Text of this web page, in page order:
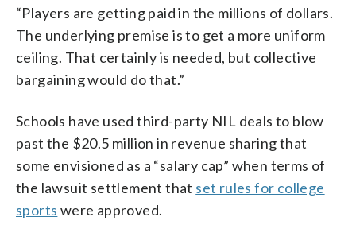
“Players are getting paid in the millions of dollars.
The underlying premise is to get a more uniform
ceiling. That certainly is needed, but collective
bargaining would do that.”
Schools have used third-party NIL deals to blow
past the $20.5 million in revenue sharing that
some envisioned as a “salary cap” when terms of
the lawsuit settlement that set rules for college
sports were approved.
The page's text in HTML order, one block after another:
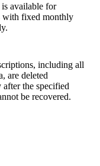
available for
with fixed monthly
including all
are deleted
the specified
be recovered.

------------------------------------------------

• **Requirement**:
Everything in the entries above must be output again exactly, except the pictures.

• **Answer section**:
Text of this web page, in page order:
“Players are getting paid in the millions of dollars.
The underlying premise is to get a more uniform
ceiling. That certainly is needed, but collective
bargaining would do that.”
Schools have used third-party NIL deals to blow
past the $20.5 million in revenue sharing that
some envisioned as a “salary cap” when terms of
the lawsuit settlement that set rules for college
sports were approved.
The page's text in HTML order, one block after another:
available for
with fixed monthly
including all
are deleted
the specified
be recovered.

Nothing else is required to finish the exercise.